Crisis of complacency

Traders work on the floor of the New York Stock Exchange (NYSE) moments before the Closing Bell.
Getty Images
Traders work on the floor of the New York Stock Exchange (NYSE) moments before the Closing Bell.

While Cramer is content to blame the market's recent sell-off on high-risk products that traders used to bet against volatility, he knows there could be more to the story.

That's why the "Mad Money" host recruited technician Carley Garner, the co-founder of DeCarley Trading and the author of Higher Probability Commodity Trading, to get to the bottom of the drastic correction.

"In Garner's view, there's a whole lot of blame to go around. It's not just the fault of foolish speculators who made big, leveraged bets that the market would stay calm, then were forced to sell common stocks and stock futures to meet their brokers' margin calls," Cramer said.

"Garner thinks the market was already broken in early January," he continued. "She believes the bulls were victims of their own complacency."

Miracle worker at Macy's

Jeff Gennette, CEO, Macy's
Getty Images
Jeff Gennette, CEO, Macy's

As the buzz around department store giant Macy's comeback grows louder after earnings, Cramer backtracked to what spurred the retailer's turnaround in the first place.

"To put it simply, the new CEO, Jeff Gennette, who took over less than a year ago, is apparently a bit of a miracle worker," Cramer said. "He's made the stores look better, he's emphasized fashion, he's reinvented their loyalty program."
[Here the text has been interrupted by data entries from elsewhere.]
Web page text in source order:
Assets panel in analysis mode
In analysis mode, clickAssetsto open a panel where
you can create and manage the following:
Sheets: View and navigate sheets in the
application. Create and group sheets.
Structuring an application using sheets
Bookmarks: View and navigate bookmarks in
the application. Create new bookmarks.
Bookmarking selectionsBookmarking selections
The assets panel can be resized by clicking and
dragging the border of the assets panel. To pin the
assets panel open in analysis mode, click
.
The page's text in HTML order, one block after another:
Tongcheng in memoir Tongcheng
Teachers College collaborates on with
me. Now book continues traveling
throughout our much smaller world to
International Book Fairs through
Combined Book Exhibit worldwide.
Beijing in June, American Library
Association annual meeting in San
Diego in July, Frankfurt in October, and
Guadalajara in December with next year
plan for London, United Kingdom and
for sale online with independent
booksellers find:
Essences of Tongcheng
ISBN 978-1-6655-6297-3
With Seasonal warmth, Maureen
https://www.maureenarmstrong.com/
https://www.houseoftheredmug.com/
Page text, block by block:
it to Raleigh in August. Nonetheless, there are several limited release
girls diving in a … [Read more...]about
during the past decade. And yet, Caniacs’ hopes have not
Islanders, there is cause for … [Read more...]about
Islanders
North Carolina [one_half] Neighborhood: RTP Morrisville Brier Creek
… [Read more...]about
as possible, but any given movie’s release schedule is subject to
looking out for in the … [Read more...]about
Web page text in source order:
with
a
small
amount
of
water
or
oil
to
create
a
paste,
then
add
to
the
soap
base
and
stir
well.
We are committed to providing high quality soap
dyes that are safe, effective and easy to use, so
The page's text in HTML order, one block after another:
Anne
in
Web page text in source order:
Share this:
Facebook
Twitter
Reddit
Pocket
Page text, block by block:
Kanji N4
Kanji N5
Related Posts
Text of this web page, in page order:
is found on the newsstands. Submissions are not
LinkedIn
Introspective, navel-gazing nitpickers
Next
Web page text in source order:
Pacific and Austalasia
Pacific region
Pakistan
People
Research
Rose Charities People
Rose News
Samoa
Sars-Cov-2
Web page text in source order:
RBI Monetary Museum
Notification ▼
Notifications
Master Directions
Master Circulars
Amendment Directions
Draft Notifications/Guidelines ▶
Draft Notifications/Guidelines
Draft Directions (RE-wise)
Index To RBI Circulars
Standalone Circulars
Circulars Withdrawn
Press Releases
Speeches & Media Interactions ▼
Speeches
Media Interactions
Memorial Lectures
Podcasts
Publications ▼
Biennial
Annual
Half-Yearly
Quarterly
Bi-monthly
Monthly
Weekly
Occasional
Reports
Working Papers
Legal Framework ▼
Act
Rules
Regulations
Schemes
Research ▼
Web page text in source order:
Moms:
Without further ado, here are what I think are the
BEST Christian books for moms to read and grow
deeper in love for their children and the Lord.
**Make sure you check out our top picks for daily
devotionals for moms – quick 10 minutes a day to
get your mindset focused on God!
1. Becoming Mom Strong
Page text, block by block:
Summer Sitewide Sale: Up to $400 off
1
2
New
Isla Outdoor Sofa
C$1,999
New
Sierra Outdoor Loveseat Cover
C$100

Cramer credited Gennette for molding Macy's model to fit customers' specific needs. Regular spenders felt slighted, so Macy's gave them platinum-level Star Rewards. Consumers started flocking to off-price retailers, so Gennette bolstered Macy's own off-price brand of stores, Macy's Backstage.

The result has been an "all systems go" effect for Macy's, the "Mad Money" host said.

War over Wayfair

The history of online furniture retailer Wayfair on Wall Street has been a difficult one.

"For some reason, it seems to attract fanatics from both sides," Cramer said Tuesday. "You've got a rabid group of marauding bears who absolutely hate Wayfair with the fire of a thousand suns, and you've got a stampeding herd of equally committed bulls."

The bulls like Wayfair's fast revenue growth and customer retention. The bears, however, worry about Wayfair's lack of profitability — and after the company's latest quarter, Cramer may have joined that camp.

"My view? The stock never should've run so much going into the quarter, but now that it's come down, I am hesitant to recommend it," he said. "The problem? As of now, the bull thesis has one prop: revenue growth. If Wayfair ever misses on that top line, its stock will be absolutely obliterated."

But Cramer wouldn't recommend shorting Wayfair either, because any fundamental decline in the stock price could attract potential acquirers to take over the e-commerce giant.

"I always like to say to you that when stocks go down they get cheaper, but I need to add a caveat now: when stocks of companies with faltering fundamentals go down, joining the sellers may be the most intelligent thing to do," the "Mad Money" host said.

Lightning round: Pain in the pipelines

In Cramer's lightning round, he rattled off his take on some callers' favorite stocks:

SemGroup: "I am in a house of pain when it comes to anything related to this kind of network of pipeline groups and I'm not going to put you in there. Even though it yields 8 [percent], I cannot inflict pain on my friends."

Texas Instruments: "Look, Texas Instruments is very good. Now, people didn't really care for their last quarter. I think it's an internet of things play. Now, you've got to ride it out here, because I know people feel the chart is broken. I don't think so. It's a good company."

Disclosure: Comcast is the owner of NBCUniversal, parent company of CNBC and CNBC.com. Also, Cramer's charitable trust owns shares of Comcast.